Metadata-Version: 2.1
Name: pyhsd
Version: 1.0.3
Summary: Humanized String Distance calculator
Home-page: https://bitbucket.org/pinetree-ai/algorithm-humanized-string-distance/src/master/
Author: Inventives.ai <https://inventives.ai>
Author-email: narendran.m@inventives.ai
License: CC-BY-NC 4.0
Platform: UNKNOWN
Classifier: Development Status :: 4 - Beta
Classifier: Programming Language :: Python :: 3 :: Only
Classifier: Topic :: Scientific/Engineering
Description-Content-Type: text/markdown
Requires-Dist: setuptools
Requires-Dist: wheel
Requires-Dist: pybind11

# Humanized String Distance Algorithm

This project is created and maintained by [Inventives, Inc.](https://inventives.ai), and is licensed under the [Creative Commons Attribution-NonCommercial 4.0 International License](https://creativecommons.org/licenses/by-nc/4.0/legalcode).

## About

The *Humanized String Distance* (HSD) algorithm is based on a modified dynamic-time-warping solution to compare two strings. The HSD algorithm accounts for closeness of characters based on handwritten and/or extracted (OCR) text. For example, the **i** character looks similar to **j** and handwriting recognition systems may easily mistake them for each other based on the writing style. Handwritten or extracted characters like **B** and **8** are easily confused, similar to **S** and **5**, **.** and **,** and many more.

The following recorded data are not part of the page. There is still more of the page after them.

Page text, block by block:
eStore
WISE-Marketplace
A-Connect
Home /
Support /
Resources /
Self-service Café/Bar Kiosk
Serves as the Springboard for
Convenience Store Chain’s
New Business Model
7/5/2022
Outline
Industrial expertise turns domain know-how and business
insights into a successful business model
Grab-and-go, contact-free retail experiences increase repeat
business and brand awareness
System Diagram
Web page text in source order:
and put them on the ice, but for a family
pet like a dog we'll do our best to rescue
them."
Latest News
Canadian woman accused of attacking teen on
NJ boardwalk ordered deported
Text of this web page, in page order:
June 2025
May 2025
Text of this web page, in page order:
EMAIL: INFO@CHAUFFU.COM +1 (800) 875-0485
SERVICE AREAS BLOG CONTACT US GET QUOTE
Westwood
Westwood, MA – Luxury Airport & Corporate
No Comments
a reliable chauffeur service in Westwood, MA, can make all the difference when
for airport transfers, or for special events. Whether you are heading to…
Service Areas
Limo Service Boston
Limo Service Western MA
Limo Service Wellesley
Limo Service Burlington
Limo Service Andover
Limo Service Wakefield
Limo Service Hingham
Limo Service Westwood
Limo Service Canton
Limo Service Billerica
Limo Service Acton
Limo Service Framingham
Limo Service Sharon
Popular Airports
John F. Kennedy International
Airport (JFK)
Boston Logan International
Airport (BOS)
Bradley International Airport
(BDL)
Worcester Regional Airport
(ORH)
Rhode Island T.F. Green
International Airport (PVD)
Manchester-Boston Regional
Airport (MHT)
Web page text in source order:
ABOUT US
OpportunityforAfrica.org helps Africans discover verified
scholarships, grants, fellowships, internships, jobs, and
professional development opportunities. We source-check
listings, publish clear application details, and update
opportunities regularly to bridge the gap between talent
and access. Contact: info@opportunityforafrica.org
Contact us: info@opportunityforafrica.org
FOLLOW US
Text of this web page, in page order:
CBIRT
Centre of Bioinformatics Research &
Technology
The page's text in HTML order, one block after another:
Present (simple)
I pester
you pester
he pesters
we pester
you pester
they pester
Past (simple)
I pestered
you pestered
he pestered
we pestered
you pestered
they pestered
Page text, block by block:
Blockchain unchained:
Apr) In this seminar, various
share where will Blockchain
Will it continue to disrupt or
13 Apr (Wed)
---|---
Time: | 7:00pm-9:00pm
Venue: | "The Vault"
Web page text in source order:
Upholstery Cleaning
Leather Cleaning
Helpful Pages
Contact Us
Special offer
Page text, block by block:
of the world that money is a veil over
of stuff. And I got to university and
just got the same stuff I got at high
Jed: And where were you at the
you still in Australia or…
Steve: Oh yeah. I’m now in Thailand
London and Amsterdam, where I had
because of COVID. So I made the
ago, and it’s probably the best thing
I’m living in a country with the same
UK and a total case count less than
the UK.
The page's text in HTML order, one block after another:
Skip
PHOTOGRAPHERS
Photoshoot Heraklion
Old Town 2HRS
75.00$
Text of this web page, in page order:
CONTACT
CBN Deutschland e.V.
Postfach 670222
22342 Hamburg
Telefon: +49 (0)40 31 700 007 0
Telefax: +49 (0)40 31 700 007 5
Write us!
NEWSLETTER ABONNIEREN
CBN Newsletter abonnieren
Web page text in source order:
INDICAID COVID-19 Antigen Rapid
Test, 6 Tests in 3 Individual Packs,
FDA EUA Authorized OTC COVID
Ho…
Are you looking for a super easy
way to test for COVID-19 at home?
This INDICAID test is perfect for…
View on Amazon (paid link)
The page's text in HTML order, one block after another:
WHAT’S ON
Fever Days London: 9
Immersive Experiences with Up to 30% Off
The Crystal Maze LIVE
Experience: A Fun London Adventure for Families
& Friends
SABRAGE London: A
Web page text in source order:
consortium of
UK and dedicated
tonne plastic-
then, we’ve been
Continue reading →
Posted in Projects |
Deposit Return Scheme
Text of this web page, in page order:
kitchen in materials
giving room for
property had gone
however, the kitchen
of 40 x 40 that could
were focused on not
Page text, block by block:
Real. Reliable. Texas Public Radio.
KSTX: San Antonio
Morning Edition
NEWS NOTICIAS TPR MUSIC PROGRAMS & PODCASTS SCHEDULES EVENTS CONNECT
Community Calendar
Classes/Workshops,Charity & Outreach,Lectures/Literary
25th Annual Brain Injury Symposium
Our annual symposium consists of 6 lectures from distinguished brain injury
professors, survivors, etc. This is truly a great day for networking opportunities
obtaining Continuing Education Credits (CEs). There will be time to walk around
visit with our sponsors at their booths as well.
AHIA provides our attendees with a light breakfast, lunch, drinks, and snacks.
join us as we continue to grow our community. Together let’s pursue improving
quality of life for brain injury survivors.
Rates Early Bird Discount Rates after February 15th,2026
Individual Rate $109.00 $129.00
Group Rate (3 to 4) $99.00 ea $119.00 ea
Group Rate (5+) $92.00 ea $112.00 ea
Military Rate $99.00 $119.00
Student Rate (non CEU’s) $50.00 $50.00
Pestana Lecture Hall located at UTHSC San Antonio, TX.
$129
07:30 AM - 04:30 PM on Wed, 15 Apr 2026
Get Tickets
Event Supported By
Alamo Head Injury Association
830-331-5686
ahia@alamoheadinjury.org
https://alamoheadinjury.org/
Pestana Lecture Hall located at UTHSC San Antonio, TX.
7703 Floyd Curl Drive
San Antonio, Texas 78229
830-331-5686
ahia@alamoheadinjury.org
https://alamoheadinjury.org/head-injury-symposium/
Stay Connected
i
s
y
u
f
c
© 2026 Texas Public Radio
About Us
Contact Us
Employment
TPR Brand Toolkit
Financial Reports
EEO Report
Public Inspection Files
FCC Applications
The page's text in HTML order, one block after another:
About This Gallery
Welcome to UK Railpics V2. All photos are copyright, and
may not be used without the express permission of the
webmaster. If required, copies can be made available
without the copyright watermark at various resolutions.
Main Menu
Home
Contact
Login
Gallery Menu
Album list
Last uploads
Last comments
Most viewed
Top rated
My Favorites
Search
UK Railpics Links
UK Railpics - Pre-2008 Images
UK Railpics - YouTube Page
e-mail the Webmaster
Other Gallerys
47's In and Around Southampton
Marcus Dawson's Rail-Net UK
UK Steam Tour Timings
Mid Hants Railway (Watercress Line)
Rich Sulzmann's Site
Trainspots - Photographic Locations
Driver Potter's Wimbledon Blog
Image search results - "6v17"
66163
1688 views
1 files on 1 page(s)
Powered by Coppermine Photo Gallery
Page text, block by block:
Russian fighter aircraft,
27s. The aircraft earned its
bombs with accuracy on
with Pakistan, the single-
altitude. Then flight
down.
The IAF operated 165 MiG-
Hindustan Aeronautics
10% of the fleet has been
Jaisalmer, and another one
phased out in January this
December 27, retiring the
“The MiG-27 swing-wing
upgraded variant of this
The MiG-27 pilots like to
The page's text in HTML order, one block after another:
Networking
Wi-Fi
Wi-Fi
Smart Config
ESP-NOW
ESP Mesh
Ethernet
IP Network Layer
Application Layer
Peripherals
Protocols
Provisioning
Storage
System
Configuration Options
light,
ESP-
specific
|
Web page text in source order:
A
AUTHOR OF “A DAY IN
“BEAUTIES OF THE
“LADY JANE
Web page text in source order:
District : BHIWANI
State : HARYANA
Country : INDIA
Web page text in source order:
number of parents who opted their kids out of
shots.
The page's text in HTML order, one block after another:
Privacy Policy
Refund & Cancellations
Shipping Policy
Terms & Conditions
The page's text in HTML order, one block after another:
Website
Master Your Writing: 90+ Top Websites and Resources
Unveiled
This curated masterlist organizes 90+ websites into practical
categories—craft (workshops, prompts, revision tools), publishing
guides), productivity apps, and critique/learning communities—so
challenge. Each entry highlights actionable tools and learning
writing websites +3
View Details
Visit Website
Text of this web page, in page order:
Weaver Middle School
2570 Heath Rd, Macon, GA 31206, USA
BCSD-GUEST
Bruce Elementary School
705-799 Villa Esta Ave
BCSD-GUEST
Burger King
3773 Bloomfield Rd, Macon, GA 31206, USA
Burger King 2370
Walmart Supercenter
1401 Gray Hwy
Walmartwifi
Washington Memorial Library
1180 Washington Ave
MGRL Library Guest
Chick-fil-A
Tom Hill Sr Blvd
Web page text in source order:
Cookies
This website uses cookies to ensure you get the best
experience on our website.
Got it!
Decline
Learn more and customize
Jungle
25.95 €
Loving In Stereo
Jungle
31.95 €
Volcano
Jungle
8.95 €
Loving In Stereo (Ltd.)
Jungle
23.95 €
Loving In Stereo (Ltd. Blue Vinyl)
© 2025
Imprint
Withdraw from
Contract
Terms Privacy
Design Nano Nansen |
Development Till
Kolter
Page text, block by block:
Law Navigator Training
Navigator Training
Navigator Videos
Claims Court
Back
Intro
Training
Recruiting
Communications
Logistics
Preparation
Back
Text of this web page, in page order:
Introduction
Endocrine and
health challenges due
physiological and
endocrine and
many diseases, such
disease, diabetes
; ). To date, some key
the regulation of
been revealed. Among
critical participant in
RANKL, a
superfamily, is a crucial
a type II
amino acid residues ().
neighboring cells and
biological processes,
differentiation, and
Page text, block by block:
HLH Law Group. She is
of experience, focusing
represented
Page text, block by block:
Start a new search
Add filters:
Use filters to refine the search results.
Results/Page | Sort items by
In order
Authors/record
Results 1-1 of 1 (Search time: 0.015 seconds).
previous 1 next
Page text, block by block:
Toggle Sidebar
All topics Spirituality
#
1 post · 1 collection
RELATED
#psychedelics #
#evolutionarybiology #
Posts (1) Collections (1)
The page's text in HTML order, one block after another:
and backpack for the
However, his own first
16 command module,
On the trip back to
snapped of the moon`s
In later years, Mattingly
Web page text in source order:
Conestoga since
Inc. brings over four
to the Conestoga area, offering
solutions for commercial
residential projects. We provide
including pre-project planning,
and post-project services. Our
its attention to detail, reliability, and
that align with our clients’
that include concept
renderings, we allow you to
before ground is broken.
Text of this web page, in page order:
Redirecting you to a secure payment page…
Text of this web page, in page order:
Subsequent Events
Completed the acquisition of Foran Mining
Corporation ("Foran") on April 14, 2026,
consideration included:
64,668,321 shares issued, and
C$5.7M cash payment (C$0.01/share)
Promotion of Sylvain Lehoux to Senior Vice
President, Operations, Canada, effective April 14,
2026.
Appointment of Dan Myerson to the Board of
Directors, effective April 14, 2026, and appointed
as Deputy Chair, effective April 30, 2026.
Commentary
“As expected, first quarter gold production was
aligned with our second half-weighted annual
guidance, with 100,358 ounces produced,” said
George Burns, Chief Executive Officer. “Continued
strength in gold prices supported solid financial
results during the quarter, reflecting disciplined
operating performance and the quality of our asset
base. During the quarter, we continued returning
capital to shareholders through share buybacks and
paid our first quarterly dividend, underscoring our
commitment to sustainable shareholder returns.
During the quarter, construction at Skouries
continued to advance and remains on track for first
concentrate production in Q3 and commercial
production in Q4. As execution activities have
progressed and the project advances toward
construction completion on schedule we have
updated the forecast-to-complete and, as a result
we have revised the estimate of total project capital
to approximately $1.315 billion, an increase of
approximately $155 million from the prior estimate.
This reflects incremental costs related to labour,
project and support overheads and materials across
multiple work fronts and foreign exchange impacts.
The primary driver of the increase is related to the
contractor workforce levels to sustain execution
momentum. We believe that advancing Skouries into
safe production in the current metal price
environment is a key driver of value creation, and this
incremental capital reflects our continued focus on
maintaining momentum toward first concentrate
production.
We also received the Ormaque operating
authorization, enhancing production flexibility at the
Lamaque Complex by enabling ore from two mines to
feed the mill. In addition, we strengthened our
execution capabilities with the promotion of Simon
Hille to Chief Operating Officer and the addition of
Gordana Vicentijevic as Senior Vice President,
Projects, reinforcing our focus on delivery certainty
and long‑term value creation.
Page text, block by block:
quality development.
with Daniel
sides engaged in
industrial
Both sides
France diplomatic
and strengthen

The HSD algorithm is a lot more tolerant of these and improves the performance of string distance calculation to match extracted text to a known set of values.

The HSD algorithm takes in the extracted text, and expected/desired text as arguments, and provides a modified string distance score.

The expected/desired string may include lower case alphabets, numbers, and various special characters including:
 - Space ( )
 - Period (.)
 - Comma (,)
 - Hyphen (-)

## Installation

Install from the `pip` package manager.
```
pip install pyhsd
```

Or, install from source.
```
pip install setuptools pybind11 wheel
pip install -e .
```

## Usage

```
import pyhsd
```

### Calculate HSD distance between two strings

```
d = pyhsd.distance('he110', 'hello')
```

### Find closest match from a list of options

```
numMatches = 1
matches = pyhsd.match('he110', [ 'hello', 'world' ], numMatches)
```

Each match is an instance of the `Match` class which contains properties `value` representing the string it matched, and `distance` with the HSD distance for the match.

### Custom transitions file

To match with custom transitions, you may pass a CSV file whch maps possible extracted characters (rows) to desired characters (columns). The corresponded cell for each row-column represents a score on the scale 0 to 1 representing how similar the characters are. For instance, **q** and **v** are rarely confused, so they have a low score (0), but **b** and **h** may be confused easily, giving them a higher score (0.3). If the row and column characters are the same, then the cell value will be 1 representing an exact match.